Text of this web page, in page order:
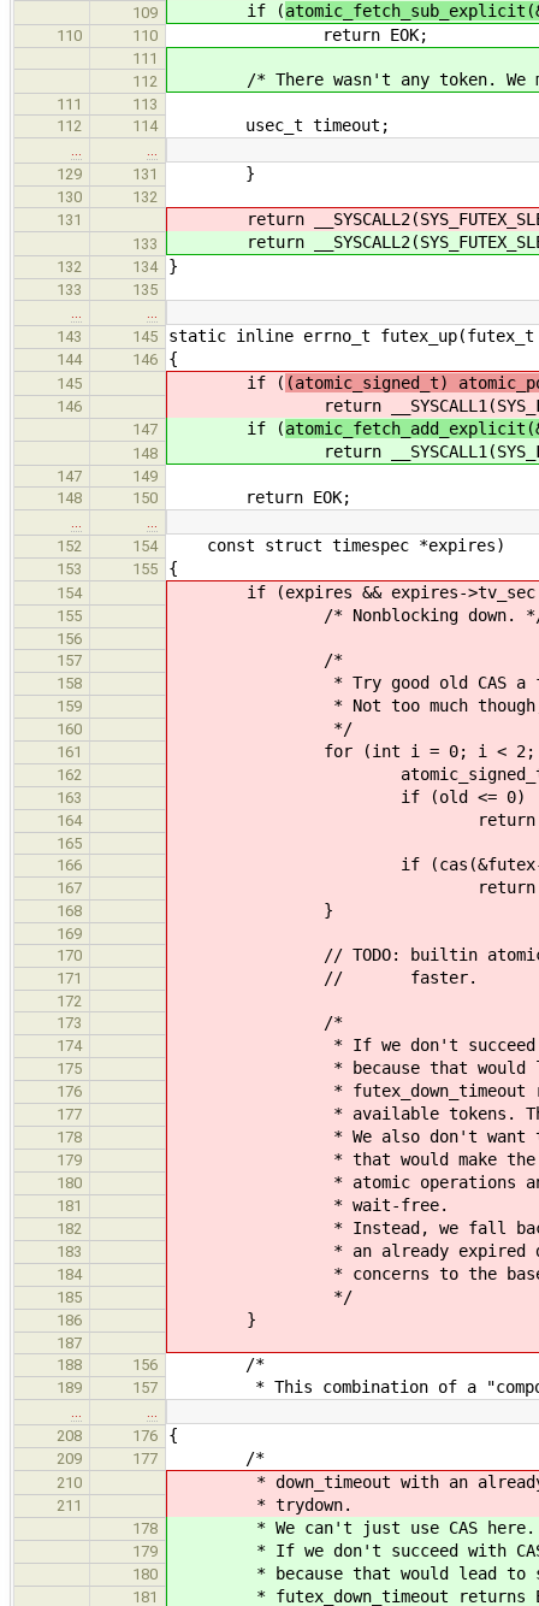
109 if (
110 110 return EOK;
111
112
/* There wasn't any token. We
111
113
112
114 usec_t timeout;
…
…
129
131 }
130
132
131
return
133 return
132 134 }
133
135
…
…
143
145 static inline errno_t
144 146 {
145 if ( (atomic_signed_t)
146 return
147 if (
148 return
147
149
148
150 return EOK;
…
…
152
154 const struct timespec *expires)
153 155 {
154 if (expires && expires->tv_sec
155 /* Nonblocking down.
156
157
/*
158 * Try good old CAS a
159 * Not too much though, we
160 */
161 for (int i = 0; i < 2;
162 atomic_signed_t old =
163 if (old <= 0)
164 return
165
166
if (cas(&futex->val,
167 return
168 }
169
170
// TODO: builtin atomics with
171 // faster.
172
173
/*
174 * If we don't succeed with
175 * because that would lead
176 * futex_down_timeout returns
177 * available tokens. That
178 * We also don't want to loop
179 * that would make the
180 * atomic operations and the
181 * wait-free.
182 * Instead, we fall back to
183 * an already expired
184 * concerns to the base
185 */
186 }
187
188
156 /*
189 157 * This combination of a
…
…
208
176 {
209 177 /*
210 * down_timeout with an already
211 * trydown.
178 * We can't just use CAS here.
179 * If we don't succeed with
180 * because that would lead to
181 * futex_down_timeout returns
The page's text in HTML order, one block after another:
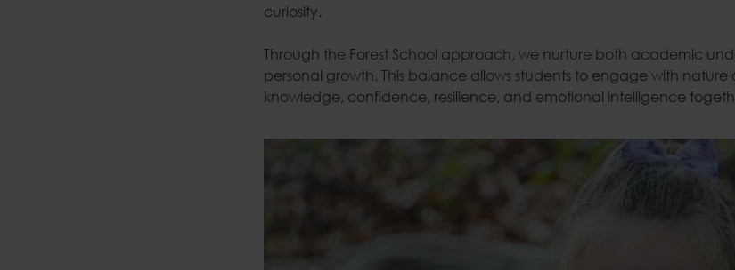
curiosity.
Through the Forest School approach, we nurture both academic
personal growth. This balance allows students to engage with
knowledge, confidence, resilience, and emotional intelligence
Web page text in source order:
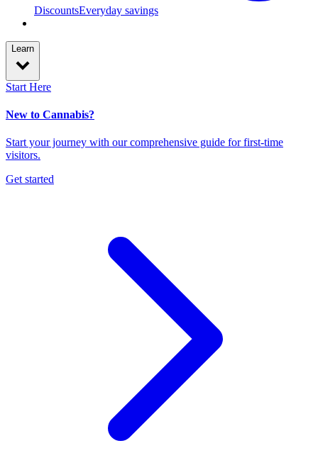
DiscountsEveryday savings
Learn
Start Here
New to Cannabis?
Start your journey with our comprehensive guide for first-time
visitors.
Get started
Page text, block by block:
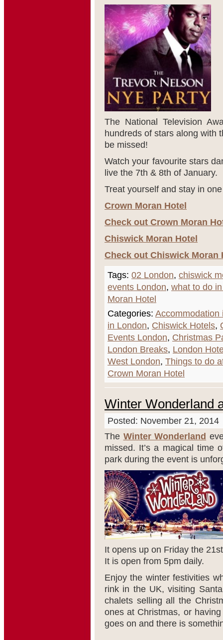
The National Television
hundreds of stars along with
be missed!
Watch your favourite stars
live the 7th & 8th of January.
Treat yourself and stay in
Crown Moran Hotel
Check out Crown Moran
Chiswick Moran Hotel
Check out Chiswick Moran
Tags: 02 London, chiswick
events London, what to do
Moran Hotel
Categories: Accommodation
in London, Chiswick Hotels,
Events London, Christmas
London Breaks, London
West London, Things to do
Crown Moran Hotel
Winter Wonderland
Posted: November 21, 2014
The Winter Wonderland
missed. It’s a magical time
park during the event is
It opens up on Friday the 21st
It is open from 5pm daily.
Enjoy the winter festivities
rink in the UK, visiting
chalets selling all the
ones at Christmas, or
goes on and there is
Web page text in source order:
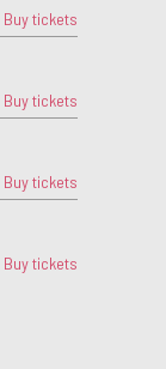
Buy tickets
Buy tickets
Buy tickets
Buy tickets

══════════════════════════════

ASSIGNMENT: Gather from the entries above all lines that include the string "expires".

TASK OUTPUT:
154 const struct timespec *expires)
154 if (expires && expires->tv_sec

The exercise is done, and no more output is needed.